Iowa’s behind us. And the New Hampshire GOP primary is on the doorstep.
Some clarity is emerging. As are some confirmations of earlier thoughts. Throw in some random observations.
And here we are..
Donald Trump’s winner “record” is littered with quits and walkaways. Stay tuned! This guy could take his ball and bats and go home at any time.
His history defies what he says about himself. He penchant for saying “forget about it” remains a wildcard. Writes Ben Schreckinger of Politico Magazine:
Like many successful businessmen, the real estate developer and GOP pack leader – who often espouses his disdain for “losers” — does not see every venture and contest through to the bitter end. Throughout his career, Trump has demonstrated wild enthusiasm at the start of big projects, and ruthlessly pursued a profit agenda that, in many cases, has led him to ditch the deal when the risks, whether financial or reputational, start to outweigh the prospective reward.
From a casino in French Lick, Indiana, to a dispute with condo owners in Panama and even in renewing “The Apprentice” reality show on NBC, Trump has time and again spotted the point of diminishing returns and quit.
Ted Cruz is a shameless chameleon.
In Sunday’s New York Times, Frank Bruni vividly tells us how Cruz easily shifts from one position to another. In particular, he cites Cruz “supporting” Carly Fiorina’s attempt to be included the GOP primary in that state.

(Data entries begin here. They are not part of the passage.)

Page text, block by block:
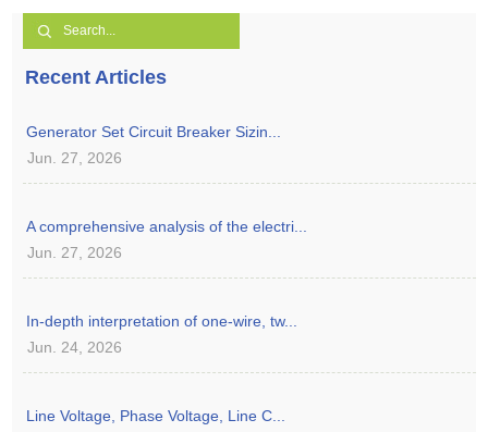
Recent Articles
Generator Set Circuit Breaker Sizin...
Jun. 27, 2026
A comprehensive analysis of the electri...
Jun. 27, 2026
In-depth interpretation of one-wire, tw...
Jun. 24, 2026
Line Voltage, Phase Voltage, Line C...
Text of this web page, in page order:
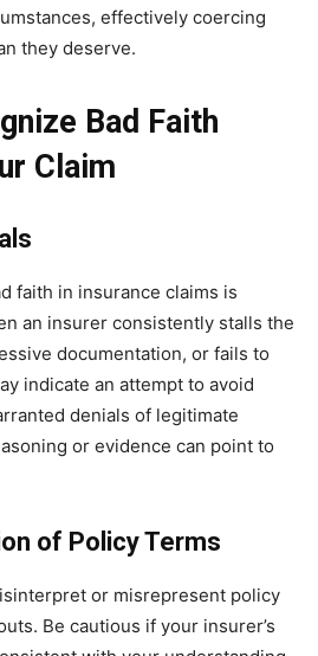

Noting that New Hampshire has a female governor and two female senators and that it would be a safe bet that “women will play an especially consequential role” in Tuesday’s vote, Bruni writes:
In the end Fiorina failed in her bid, but Cruz succeeded in presenting a version of himself that I’d not yet had the pleasure of meeting: the knight in sliming armor.
Marco Rubio is Johnny Cale, the Ralph Macchio character from the The Outsiders.
Remember Johnny, smaller and slighter than the rest – always hustling to keep up? Always wanting to prove himself to the bigger guys? Here’s a portion of the character’s description from IMDb website.
If you can picture a little dark puppy that has been kicked too many times and is lost in a crowd of strangers, you’ll have Johnny. He is the youngest .. and the smallest. He has big black eyes in a dark tanned face. His hair is jet-black … He is the gang’s pet and everyone’s kid brother.
We thought Jeb Bush was a general-election candidate, not a primary candidate. Now we know it.
It isn’t complicated. It didn’t work in his own party, which is interesting because you have to believe his centrality is made for a general. Patricia Murphy of Roll Call tries to explain what the end of the campaign looks like.
But the men and women going out to see Jeb in New Hampshire weren’t ready to say goodbye yet. They defended him the way you’d defend an old friend, calling him “honest,” “decent” and “a good man.” His no-frills approach could play well among New England independents on Tuesday and more pragmatic Republicans in South Carolina. Jeb promised that’s where he’s going next this time with his brother, George, along.
Republican voters continue to miss the fact that John Kasich is, and continues to be, the adult in the GOP room.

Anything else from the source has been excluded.